Exercise objective: Below are the records; give again exactly the line with "Published News", the line with "1 Gacor Game: Buku", and each line that lies between them, and nothing besides.

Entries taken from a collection
★ ★ ★ ★
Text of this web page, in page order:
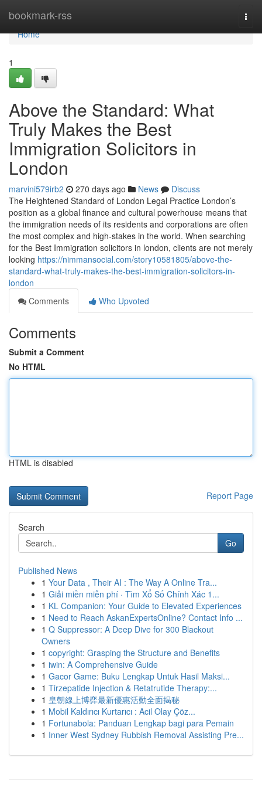
bookmark-rss
Home
Home
1
Above the Standard: What
Truly Makes the Best
Immigration Solicitors in
London
marvini579irb2 270 days ago News
Discuss
The Heightened Standard of London Legal Practice London’s
position as a global finance and cultural powerhouse means that
the immigration needs of its residents and corporations are often
the most complex and high-stakes in the world. When searching
for the Best Immigration solicitors in london, clients are not merely
looking https://nimmansocial.com/story10581805/above-the-
standard-what-truly-makes-the-best-immigration-solicitors-in-
london
Comments
Who Upvoted
Comments
Submit a Comment
No HTML
HTML is disabled
Report Page
Search
Go
Published News
1 Your Data , Their AI : The Way A Online Tra...
1 Giải miền miễn phí · Tìm Xổ Số Chính Xác 1...
1 KL Companion: Your Guide to Elevated Experiences
1 Need to Reach AskanExpertsOnline? Contact Info ...
1 Q Suppressor: A Deep Dive for 300 Blackout
Owners
1 copyright: Grasping the Structure and Benefits
1 iwin: A Comprehensive Guide
1 Gacor Game: Buku Lengkap Untuk Hasil Maksi...
1 Tirzepatide Injection & Retatrutide Therapy:...
1 皇朝線上博弈最新優惠活動全面揭秘
1 Mobil Kaldırıcı Kurtarıcı : Acil Olay Çöz...
1 Fortunabola: Panduan Lengkap bagi para Pemain
1 Inner West Sydney Rubbish Removal Assisting Pre...
★ ★ ★ ★
Problem solution:
Published News
1 Your Data , Their AI : The Way A Online Tra...
1 Giải miền miễn phí · Tìm Xổ Số Chính Xác 1...
1 KL Companion: Your Guide to Elevated Experiences
1 Need to Reach AskanExpertsOnline? Contact Info ...
1 Q Suppressor: A Deep Dive for 300 Blackout
Owners
1 copyright: Grasping the Structure and Benefits
1 iwin: A Comprehensive Guide
1 Gacor Game: Buku Lengkap Untuk Hasil Maksi...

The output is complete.